Invertible rational matrices with positive determinant decomposition I'm doing some exercises from Diamond and Shurman's 'A first course in modular forms' and I got stuck at exercise $1.2.11$, in particular, I cannot prove the following:
Show that every matrix in $GL_2^+(\mathbb{Q})$ (invertible matrices with rational entries and positive determinants) can be written in the following form
$$r\alpha\begin{pmatrix}a&b\\0&d\end{pmatrix},$$
where $r$ is a positive rational number, $\alpha$ is in $SL_2(\mathbb{Z})$ (invertible matrices with integer entries and determinant $1$) and $a,b,d\in\mathbb{Z}$ are relatively coprime. Especially the last part is what baffles me, as I don't know how to properly find such numbers for a general matrix. Any help/hint is greatly appreciated.
 A: Let $M=\begin{pmatrix} m_{11} & m_{12} \\ m_{21} & m_{22} \end{pmatrix}$ be a matrix in $GL_2^{+}(\mathbb Q)$. We wish to show that $M$ can be decomposed as
$$
M=r\alpha t \tag{1}
$$
where $r\in{\mathbb Q}^{+}$, $\alpha\in SL_2(\mathbb Z)$ and $t\in T$ with
$$
T=\Bigg\lbrace \begin{pmatrix} a & b \\ 0 & d \end{pmatrix}
\ \Bigg| \  a,b,d \in \mathbb Z, gcd(a,b,d)=1 \Bigg\rbrace \tag{2}
$$
Since the (positive) common denominator of the coefficients of $M$ can be put inside $r$ in (1), we can assume without loss that all the $m_{ij}$'s are in $\mathbb Z$.

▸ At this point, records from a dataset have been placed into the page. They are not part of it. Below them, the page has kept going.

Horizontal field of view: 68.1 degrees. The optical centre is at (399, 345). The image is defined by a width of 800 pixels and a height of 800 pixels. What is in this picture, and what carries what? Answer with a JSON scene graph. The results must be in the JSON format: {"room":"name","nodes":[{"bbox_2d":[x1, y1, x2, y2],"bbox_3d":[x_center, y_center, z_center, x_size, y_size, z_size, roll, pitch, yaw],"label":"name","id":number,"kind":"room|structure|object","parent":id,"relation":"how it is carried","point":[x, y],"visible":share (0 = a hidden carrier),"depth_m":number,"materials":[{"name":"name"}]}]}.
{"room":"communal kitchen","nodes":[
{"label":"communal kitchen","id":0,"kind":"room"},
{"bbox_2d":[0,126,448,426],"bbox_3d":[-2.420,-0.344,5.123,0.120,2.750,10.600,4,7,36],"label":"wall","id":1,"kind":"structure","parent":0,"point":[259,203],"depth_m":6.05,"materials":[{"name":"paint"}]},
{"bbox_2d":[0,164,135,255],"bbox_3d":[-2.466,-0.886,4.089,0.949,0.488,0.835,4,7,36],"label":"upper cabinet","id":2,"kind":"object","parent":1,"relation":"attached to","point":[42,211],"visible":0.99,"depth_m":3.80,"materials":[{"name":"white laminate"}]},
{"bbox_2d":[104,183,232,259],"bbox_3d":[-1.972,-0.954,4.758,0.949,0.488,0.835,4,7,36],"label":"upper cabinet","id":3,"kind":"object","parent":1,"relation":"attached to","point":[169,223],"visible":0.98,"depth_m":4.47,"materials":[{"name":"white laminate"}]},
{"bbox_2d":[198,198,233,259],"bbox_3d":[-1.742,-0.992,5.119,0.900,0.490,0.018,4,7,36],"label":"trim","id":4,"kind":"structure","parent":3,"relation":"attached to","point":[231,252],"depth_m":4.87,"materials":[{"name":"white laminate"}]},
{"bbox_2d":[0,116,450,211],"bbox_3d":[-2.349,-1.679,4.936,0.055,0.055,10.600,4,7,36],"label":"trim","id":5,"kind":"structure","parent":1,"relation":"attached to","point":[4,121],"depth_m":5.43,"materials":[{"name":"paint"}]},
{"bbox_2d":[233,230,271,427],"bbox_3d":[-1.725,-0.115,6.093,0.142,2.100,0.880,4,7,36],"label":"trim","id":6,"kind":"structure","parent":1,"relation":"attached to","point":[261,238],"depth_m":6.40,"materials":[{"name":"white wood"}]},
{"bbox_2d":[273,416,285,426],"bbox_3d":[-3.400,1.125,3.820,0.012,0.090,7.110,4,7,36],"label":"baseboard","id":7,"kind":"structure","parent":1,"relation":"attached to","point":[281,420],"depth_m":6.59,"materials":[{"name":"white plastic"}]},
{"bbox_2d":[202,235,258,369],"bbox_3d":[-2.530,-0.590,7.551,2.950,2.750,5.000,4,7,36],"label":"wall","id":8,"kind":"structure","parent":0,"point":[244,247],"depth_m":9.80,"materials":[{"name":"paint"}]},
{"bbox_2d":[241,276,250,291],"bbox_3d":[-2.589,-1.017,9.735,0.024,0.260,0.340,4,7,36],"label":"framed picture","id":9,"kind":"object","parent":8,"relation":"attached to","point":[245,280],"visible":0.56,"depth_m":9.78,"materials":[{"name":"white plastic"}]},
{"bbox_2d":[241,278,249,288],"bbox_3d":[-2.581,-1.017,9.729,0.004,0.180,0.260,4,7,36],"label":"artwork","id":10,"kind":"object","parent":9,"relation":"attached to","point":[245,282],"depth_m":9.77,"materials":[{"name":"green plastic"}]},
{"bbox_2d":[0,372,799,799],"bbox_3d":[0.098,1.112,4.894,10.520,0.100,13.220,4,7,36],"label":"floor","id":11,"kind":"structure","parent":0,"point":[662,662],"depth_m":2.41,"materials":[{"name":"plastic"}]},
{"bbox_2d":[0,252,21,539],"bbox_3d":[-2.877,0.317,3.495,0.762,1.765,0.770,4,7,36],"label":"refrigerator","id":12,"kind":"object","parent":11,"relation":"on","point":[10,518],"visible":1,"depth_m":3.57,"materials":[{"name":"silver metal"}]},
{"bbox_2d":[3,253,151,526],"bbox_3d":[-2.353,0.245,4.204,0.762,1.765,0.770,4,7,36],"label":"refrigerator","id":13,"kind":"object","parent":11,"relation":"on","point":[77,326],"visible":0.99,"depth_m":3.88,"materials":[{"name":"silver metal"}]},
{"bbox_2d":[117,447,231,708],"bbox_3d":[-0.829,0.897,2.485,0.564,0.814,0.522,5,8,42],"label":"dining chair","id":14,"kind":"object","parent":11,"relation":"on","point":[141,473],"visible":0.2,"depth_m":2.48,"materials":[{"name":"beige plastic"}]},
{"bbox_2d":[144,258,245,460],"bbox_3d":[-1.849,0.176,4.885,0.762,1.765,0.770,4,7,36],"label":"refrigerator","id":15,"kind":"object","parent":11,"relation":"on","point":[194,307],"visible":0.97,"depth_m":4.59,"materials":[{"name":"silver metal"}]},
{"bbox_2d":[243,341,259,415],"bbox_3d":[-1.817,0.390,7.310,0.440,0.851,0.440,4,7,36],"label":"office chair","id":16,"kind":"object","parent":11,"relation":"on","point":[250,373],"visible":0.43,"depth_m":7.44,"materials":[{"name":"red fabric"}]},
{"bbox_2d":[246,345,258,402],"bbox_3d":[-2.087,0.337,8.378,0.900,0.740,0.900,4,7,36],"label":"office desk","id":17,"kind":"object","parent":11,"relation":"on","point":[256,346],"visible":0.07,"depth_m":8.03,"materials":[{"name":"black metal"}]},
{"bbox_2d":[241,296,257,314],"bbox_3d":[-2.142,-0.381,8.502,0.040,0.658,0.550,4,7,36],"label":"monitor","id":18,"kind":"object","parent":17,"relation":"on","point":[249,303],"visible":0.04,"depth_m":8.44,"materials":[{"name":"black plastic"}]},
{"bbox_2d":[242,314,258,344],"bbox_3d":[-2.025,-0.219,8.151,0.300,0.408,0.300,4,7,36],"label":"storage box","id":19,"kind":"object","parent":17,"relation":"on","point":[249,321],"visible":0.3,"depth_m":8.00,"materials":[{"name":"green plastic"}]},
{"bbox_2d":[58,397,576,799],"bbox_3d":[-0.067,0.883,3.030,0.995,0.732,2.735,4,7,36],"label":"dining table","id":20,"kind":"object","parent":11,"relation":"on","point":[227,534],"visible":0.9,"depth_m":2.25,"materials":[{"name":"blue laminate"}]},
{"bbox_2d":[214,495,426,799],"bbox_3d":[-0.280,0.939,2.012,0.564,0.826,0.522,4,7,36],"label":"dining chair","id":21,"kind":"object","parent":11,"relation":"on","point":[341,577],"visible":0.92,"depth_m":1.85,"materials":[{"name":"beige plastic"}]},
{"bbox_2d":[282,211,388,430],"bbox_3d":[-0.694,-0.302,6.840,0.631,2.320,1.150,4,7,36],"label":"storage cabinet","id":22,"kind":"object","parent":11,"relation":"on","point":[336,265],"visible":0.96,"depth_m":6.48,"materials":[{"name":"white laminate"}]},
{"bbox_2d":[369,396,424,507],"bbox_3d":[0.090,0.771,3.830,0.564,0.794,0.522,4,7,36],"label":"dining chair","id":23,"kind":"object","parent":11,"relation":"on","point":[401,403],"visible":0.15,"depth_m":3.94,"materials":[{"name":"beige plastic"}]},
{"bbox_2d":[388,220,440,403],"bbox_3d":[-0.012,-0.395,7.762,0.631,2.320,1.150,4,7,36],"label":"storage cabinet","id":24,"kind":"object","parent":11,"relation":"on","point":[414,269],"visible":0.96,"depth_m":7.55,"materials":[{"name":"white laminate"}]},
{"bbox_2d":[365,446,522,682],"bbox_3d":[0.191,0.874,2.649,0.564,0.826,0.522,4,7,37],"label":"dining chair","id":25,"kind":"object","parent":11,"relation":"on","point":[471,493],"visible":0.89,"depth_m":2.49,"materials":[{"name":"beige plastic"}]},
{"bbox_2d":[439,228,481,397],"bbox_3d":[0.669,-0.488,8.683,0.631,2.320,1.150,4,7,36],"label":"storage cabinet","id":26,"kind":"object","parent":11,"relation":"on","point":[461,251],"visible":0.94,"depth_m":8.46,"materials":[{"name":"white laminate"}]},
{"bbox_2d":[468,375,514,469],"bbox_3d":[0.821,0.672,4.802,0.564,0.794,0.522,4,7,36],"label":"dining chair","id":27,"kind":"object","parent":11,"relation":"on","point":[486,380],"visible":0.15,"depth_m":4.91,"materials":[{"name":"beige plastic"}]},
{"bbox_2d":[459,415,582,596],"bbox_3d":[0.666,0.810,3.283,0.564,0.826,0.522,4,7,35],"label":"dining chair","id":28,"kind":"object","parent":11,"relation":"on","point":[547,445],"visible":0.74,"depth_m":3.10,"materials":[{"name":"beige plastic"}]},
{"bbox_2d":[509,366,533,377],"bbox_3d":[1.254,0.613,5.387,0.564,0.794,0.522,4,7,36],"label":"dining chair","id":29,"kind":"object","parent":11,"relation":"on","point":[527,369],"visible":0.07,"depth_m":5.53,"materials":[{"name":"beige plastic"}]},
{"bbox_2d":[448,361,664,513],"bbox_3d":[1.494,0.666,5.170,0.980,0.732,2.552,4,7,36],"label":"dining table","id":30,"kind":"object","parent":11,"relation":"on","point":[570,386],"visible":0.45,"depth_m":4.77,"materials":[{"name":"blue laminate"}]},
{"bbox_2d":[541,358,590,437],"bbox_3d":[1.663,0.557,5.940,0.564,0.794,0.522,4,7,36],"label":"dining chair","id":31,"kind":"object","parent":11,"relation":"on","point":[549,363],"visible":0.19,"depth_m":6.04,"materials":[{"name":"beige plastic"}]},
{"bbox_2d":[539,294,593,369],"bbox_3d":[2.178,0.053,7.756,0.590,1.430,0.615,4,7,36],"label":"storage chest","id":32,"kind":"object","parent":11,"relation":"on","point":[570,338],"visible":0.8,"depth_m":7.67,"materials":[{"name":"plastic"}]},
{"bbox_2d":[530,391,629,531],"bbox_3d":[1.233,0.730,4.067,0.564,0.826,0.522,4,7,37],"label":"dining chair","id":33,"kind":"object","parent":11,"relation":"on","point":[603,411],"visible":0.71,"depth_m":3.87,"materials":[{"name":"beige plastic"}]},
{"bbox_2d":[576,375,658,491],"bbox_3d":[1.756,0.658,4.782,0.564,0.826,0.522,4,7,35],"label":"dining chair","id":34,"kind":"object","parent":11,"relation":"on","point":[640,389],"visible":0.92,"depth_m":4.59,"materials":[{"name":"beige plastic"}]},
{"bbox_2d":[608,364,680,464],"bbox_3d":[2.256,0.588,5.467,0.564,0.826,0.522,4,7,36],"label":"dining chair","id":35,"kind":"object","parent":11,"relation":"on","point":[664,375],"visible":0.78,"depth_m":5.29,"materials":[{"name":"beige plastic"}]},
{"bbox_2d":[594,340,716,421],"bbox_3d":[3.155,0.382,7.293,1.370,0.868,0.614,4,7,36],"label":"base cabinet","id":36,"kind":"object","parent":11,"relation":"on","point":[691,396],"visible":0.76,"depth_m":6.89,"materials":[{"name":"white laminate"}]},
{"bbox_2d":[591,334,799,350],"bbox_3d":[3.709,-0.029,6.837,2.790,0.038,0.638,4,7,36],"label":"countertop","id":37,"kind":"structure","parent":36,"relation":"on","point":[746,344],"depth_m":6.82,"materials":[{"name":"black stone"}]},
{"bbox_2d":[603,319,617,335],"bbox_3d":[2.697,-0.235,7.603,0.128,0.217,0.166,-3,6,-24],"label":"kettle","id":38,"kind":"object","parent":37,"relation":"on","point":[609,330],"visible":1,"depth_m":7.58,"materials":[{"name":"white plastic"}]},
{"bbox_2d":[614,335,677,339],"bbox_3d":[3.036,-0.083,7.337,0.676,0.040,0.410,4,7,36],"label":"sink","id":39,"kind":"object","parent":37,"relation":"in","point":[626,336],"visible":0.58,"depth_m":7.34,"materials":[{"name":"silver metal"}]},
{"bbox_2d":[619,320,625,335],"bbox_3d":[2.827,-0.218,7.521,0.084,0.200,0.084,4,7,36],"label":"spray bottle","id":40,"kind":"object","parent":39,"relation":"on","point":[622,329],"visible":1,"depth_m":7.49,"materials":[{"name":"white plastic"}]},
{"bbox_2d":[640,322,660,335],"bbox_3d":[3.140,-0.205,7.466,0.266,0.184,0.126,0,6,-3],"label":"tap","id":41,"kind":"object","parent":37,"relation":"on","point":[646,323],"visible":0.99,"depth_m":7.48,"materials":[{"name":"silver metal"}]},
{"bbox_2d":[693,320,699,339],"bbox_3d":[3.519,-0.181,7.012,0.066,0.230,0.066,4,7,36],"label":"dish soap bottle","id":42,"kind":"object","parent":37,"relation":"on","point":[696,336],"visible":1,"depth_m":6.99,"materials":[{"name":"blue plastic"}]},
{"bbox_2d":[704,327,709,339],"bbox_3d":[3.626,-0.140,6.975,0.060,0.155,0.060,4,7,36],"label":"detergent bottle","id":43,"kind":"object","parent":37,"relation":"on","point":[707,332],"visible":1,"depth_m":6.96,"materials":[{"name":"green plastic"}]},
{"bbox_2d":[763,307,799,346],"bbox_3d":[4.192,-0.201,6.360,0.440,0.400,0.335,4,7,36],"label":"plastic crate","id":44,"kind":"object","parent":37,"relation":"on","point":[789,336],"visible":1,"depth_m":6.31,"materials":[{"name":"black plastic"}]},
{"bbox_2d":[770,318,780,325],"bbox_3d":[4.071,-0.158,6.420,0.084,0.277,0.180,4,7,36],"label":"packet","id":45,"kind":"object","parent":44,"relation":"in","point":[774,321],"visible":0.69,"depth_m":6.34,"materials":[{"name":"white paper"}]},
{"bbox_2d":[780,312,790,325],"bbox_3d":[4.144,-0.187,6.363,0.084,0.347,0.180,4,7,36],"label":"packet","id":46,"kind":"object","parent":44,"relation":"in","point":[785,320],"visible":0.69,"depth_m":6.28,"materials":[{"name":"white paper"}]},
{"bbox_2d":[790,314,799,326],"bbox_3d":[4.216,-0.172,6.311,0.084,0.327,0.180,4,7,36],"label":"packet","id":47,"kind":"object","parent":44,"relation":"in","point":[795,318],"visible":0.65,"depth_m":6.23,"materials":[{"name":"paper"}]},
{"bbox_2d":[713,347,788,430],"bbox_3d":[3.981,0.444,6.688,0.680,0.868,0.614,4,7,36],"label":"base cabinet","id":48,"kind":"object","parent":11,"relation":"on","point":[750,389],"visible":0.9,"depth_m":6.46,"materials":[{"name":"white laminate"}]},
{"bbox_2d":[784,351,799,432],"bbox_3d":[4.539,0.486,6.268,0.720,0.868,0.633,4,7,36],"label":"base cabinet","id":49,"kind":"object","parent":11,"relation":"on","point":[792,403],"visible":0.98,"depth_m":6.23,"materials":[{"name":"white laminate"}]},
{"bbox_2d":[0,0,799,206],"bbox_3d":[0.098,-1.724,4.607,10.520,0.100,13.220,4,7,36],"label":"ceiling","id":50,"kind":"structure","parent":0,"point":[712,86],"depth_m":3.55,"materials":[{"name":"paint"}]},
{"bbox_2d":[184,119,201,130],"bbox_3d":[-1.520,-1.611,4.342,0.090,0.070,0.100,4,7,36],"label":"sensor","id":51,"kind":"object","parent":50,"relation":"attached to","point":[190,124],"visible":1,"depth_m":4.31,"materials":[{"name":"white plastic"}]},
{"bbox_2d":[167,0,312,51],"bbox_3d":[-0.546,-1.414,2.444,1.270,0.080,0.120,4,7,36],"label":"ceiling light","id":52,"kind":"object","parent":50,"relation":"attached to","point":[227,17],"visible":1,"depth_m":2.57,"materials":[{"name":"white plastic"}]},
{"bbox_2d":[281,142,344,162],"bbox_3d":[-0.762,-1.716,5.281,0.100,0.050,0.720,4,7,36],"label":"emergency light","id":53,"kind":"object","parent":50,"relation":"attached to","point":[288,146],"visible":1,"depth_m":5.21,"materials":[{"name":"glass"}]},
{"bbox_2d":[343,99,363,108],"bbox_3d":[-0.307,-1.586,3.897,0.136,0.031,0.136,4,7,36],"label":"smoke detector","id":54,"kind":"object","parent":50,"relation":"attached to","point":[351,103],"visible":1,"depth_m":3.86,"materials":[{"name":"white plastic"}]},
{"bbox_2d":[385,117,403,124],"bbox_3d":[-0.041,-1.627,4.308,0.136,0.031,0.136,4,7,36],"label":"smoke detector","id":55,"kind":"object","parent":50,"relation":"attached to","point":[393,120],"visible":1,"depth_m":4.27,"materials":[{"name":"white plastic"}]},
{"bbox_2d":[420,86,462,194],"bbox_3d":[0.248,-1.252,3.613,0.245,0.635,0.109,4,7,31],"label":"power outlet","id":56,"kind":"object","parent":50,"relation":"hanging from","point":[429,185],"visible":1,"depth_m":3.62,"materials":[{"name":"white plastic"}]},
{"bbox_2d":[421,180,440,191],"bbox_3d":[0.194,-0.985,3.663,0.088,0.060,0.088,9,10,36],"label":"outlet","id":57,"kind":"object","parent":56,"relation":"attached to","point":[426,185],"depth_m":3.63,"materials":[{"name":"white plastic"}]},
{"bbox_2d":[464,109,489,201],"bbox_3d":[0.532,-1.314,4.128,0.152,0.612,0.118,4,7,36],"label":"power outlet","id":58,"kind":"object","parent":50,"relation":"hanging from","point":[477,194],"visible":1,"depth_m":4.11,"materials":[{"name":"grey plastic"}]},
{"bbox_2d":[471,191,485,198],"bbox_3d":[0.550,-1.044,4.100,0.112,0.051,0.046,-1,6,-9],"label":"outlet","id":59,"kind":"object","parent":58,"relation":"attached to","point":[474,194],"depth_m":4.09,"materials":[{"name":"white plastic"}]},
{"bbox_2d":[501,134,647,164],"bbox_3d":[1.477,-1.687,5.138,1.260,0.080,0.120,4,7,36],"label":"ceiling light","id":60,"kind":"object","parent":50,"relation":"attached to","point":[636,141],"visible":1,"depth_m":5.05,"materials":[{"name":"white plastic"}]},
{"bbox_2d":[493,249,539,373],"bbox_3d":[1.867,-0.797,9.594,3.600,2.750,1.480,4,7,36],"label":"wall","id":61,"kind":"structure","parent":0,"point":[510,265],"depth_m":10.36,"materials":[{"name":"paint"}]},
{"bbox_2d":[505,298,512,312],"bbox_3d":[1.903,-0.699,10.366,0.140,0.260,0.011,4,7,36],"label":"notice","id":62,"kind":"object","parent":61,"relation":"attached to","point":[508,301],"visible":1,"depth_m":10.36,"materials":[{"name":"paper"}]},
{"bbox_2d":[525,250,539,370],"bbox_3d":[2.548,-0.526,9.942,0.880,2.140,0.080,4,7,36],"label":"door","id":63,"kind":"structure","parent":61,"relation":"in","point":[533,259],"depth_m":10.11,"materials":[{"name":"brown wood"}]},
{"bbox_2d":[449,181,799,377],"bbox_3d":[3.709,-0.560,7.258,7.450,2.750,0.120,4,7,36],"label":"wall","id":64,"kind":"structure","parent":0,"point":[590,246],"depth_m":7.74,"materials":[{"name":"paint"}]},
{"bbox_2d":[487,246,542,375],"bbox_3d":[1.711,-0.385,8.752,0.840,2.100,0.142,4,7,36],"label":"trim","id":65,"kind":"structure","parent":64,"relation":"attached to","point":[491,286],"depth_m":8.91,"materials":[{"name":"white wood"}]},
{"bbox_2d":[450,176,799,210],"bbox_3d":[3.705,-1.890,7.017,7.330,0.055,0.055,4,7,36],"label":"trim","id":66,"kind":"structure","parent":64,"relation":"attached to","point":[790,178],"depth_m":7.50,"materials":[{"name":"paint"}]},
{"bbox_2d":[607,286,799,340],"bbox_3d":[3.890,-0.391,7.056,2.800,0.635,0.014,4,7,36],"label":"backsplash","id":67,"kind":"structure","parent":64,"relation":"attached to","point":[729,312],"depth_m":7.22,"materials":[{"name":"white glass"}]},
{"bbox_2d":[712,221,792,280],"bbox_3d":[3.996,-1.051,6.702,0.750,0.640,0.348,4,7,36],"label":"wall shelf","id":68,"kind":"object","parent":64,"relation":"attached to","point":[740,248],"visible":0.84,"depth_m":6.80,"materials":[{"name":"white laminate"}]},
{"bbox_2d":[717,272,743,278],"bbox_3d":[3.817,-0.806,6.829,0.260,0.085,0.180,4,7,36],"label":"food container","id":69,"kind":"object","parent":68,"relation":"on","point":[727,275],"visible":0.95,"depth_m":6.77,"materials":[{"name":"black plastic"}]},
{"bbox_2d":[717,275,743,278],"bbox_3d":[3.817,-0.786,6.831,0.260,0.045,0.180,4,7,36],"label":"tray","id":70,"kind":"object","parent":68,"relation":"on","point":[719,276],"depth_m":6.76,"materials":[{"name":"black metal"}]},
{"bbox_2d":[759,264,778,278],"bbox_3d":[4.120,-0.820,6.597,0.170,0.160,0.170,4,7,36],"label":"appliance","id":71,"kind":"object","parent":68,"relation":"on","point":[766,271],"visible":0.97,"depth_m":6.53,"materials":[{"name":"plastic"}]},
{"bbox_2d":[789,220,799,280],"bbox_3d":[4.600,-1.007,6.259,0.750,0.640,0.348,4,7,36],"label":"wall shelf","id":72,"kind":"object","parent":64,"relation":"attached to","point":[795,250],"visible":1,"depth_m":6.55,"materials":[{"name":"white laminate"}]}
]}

Then, let $g$ be the (positive) gcd of $m_{11}$ and $m_{21}$. By Bezout's identity, there are integers $u$ and $v$ such that $um_{11}+vm_{21}=g$. Next, introduce the matrix
$$
\beta=\begin{pmatrix} v & u \\ -\frac{m_{11}}{g} & \frac{m_{21}}{g} \end{pmatrix} \in SL_2(\mathbb Z) \tag{3}
$$
Then, by construction, the lower-left coefficient of $\beta M$ is zero :
$$
\beta M = \begin{pmatrix} a' & b' \\ 0 & d' \end{pmatrix} \tag{4}
$$
Next, let $h$ be the (positive) gcd of $a',b'$ and $d'$. If we put
$$
r=h, \ \alpha=\beta^{-1}, t = \begin{pmatrix} \frac{a'}{h} & \frac{b'}{h} \\ 0 & \frac{d'}{h} \end{pmatrix} \tag{5}
$$
we see that (1) is satisfied.